Far Cry 6 Review

Of the many ongoing Ubisoft franchises, Far Cry seems like it’s the only one that hasn’t seen too many massive changes. Assassin’s Creed’s recent entries doubled down on the RPG aspects and revitalized the series, Watch Dogs tried an innovative new “play as anyone” mechanic with Legion, and Ghost Recon is basically a different series now (for better and for worse). Far Cry, though, has stuck to its core tenants since Far Cry 3, which is almost a decade old at this point. Far Cry 6 feels like an attempt to push the series in a new direction, but it ultimately fails to add anything meaningful to the formula. It tries to be both a serious drama and an action-packed open-world sandbox, spreading itself far too thin in the process.

You play as Dani Rojas, a guerilla fighter who gets swept up with a bunch of revolutionaries attempting to overthrow Anton Castillo, the oppressive dictator of the fictional island of Yara. It’s basically a stand-in for Cuba, borrowing pretty much everything but the name. Castillo rose to power as a result of his promise to restore the island to its former glory using a miracle drug called Viviro. All who oppose Castillo’s regime are deemed “fake Yarans” and are forced to work as slaves to produce Viviro. Through propaganda, military power, and fearmongering, Castillo has assumed total control over the island of Yara.


It’s arguably the most serious subject matter the series has ever tackled, and Ubisoft attempts to give the story the gravitas it deserves. There’s a fancy opening credits sequence that plays every time you boot up the game that feels like it was lifted straight from an HBO show, and Anton Castillo is played by Giancarlo Esposito of Breaking Bad fame. From the marketing leading up to launch, it really seemed like Far Cry 6 would be a significant step up in the storytelling department.

Unfortunately, it’s all mostly for show, and the game never really explores any of its themes beyond a surface-level examination. Far Cry 5 seemed like it would touch on heavy topics like religion and the current state of America, only to end up saying very little at all. Far Cry 6 falls victim to the same problem, adopting the aesthetics of a revolution without taking the opportunity to explore those themes with any depth.
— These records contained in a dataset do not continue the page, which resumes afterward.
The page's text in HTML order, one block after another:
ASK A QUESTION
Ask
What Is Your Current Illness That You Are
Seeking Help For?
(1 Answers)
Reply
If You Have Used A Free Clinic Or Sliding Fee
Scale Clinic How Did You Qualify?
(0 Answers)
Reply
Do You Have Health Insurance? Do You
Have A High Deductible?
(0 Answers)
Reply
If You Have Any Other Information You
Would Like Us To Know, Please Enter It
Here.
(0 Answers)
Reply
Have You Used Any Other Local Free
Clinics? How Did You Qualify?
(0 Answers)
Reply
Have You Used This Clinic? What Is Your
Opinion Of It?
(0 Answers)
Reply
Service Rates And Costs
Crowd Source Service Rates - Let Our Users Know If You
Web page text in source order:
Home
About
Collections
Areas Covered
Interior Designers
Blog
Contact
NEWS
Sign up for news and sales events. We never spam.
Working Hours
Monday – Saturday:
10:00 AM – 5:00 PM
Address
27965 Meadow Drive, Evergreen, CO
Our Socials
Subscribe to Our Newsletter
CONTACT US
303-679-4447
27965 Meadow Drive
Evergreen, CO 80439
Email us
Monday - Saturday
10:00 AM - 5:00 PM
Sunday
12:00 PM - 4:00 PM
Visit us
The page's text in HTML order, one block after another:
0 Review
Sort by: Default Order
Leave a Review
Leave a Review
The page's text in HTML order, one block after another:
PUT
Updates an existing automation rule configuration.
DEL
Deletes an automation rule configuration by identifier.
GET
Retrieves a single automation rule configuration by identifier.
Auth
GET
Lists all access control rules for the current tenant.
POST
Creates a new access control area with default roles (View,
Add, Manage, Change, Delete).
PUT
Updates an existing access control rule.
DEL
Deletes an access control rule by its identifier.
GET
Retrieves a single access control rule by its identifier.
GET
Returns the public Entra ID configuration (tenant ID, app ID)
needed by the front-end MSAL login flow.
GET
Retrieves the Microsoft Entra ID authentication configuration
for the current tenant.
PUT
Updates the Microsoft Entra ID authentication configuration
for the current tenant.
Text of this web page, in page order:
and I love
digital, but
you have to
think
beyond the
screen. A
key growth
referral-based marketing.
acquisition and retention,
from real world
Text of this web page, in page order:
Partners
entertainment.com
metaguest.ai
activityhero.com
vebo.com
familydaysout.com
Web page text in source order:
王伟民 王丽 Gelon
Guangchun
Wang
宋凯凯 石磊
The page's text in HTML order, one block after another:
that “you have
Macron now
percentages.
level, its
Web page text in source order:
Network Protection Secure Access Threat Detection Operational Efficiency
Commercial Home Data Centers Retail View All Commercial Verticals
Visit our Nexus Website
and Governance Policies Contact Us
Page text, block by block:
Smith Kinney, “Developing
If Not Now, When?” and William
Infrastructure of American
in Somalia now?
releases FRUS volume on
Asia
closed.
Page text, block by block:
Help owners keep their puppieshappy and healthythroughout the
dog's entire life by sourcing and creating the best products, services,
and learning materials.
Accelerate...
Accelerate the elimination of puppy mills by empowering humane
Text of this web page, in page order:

A-list actors and a slick presentation can only do so much to cover up shallow writing.


In typical Far Cry fashion, the only parts of the story that are compelling are the scenes that involve the big bad. Despite a mediocre script, Giancarlo Esposito still delivers a fantastic performance as Anton Castillo. Castillo’s son, Diego, however, is the core of the story. Watching the young boy wrestle with his loyalty to his father but also his reluctance to follow in his footsteps is the real narrative hook of Far Cry 6, and I wish the game featured more scenes with the father-son duo. Most of the time, you’re stuck with the different guerilla groups on the island, and they’re nowhere near as compelling as the Castillo family.

Far Cry 6 is a game with a serious identity crisis. The game feels like it wants to be a gritty, realistic shooter where you’re only just scraping by like in Far Cry 2, but it won’t let those restrictions get in the way of the over-the-top action the series has become known for since Far Cry 3. For example, most of Yara’s airspace is restricted, preventing you from flying unless you take out anti-aircraft installations first. Your initial set of weapons is weak, recoil is hard to control, and your attachments are made from spare parts. Horses are recommended so you can stay off the main roads, and you have to explore for supplies to build custom gear called “Resolver” weapons. These things stop being problems after a few hours though. The game really wants you to feel like you’re a resourceful, outgunned guerilla fighter but still wants to let you wear silly hats and hunt alligators with grenade launchers.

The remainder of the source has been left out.